● **Your assignment**:
Every record should be written out exactly, with the pictures left out.

══ Source information ══

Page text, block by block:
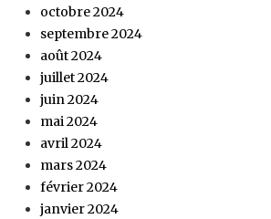
octobre 2024
septembre 2024
août 2024
juillet 2024
juin 2024
mai 2024
avril 2024
mars 2024
février 2024
janvier 2024
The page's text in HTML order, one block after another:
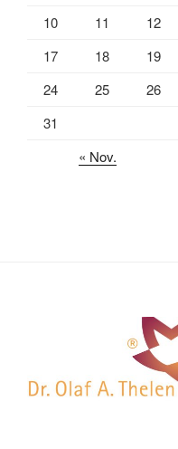
10
11 12
17
18 19
24
25 26
31
« Nov.
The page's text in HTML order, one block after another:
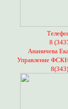
8
Ананичева
Управление
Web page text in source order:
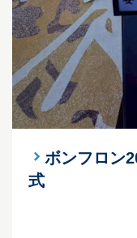
ボンフロン
式
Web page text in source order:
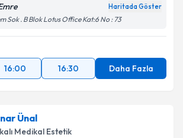
Haritada Göster
Sok . B Blok Lotus Office Kat:6 No : 73
16:00 16:30 Daha Fazla
Ünal
Medikal Estetik

═══

● **Finished exercise**:
Page text, block by block:
octobre 2024
septembre 2024
août 2024
juillet 2024
juin 2024
mai 2024
avril 2024
mars 2024
février 2024
janvier 2024
The page's text in HTML order, one block after another:
10
11 12
17
18 19
24
25 26
31
« Nov.
The page's text in HTML order, one block after another:
8
Ананичева
Управление
Web page text in source order:
ボンフロン
式
Web page text in source order:
Haritada Göster
Sok . B Blok Lotus Office Kat:6 No : 73
16:00 16:30 Daha Fazla
Ünal
Medikal Estetik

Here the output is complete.